__Available data__

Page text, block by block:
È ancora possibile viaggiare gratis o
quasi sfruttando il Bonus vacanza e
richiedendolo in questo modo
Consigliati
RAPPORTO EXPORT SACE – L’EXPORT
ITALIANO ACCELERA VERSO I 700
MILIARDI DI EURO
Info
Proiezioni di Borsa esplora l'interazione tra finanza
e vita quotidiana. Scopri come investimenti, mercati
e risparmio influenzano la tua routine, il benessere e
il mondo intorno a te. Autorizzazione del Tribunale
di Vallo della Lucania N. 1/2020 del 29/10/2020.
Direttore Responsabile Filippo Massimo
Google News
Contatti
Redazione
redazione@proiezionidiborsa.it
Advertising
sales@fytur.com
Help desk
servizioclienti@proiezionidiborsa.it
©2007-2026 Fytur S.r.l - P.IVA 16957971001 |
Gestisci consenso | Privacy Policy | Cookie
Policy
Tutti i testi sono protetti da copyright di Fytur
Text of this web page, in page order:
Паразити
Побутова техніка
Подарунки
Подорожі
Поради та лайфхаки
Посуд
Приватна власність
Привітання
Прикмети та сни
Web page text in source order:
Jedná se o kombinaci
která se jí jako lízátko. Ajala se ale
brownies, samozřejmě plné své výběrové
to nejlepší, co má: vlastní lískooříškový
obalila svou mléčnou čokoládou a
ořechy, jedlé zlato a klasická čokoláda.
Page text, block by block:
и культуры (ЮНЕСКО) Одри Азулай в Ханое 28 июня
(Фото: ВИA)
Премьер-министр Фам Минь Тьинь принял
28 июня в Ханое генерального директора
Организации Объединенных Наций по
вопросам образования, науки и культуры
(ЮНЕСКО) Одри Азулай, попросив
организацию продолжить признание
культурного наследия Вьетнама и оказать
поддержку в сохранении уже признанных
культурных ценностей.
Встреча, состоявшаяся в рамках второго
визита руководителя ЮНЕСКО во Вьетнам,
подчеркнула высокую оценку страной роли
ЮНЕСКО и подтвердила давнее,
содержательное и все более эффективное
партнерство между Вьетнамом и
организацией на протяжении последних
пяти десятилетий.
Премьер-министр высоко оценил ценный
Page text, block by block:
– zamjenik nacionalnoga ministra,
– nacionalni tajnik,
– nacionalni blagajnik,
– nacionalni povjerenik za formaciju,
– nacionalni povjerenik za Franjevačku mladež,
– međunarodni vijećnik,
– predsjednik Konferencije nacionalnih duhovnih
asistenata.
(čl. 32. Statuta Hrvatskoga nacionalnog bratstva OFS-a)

__Your instructions__
Reproduce the listing word for word from its first line up to and including the line with "Jedná se o kombinaci". Give no other lines.

__Solution to this problem__
Page text, block by block:
È ancora possibile viaggiare gratis o
quasi sfruttando il Bonus vacanza e
richiedendolo in questo modo
Consigliati
RAPPORTO EXPORT SACE – L’EXPORT
ITALIANO ACCELERA VERSO I 700
MILIARDI DI EURO
Info
Proiezioni di Borsa esplora l'interazione tra finanza
e vita quotidiana. Scopri come investimenti, mercati
e risparmio influenzano la tua routine, il benessere e
il mondo intorno a te. Autorizzazione del Tribunale
di Vallo della Lucania N. 1/2020 del 29/10/2020.
Direttore Responsabile Filippo Massimo
Google News
Contatti
Redazione
redazione@proiezionidiborsa.it
Advertising
sales@fytur.com
Help desk
servizioclienti@proiezionidiborsa.it
©2007-2026 Fytur S.r.l - P.IVA 16957971001 |
Gestisci consenso | Privacy Policy | Cookie
Policy
Tutti i testi sono protetti da copyright di Fytur
Text of this web page, in page order:
Паразити
Побутова техніка
Подарунки
Подорожі
Поради та лайфхаки
Посуд
Приватна власність
Привітання
Прикмети та сни
Web page text in source order:
Jedná se o kombinaci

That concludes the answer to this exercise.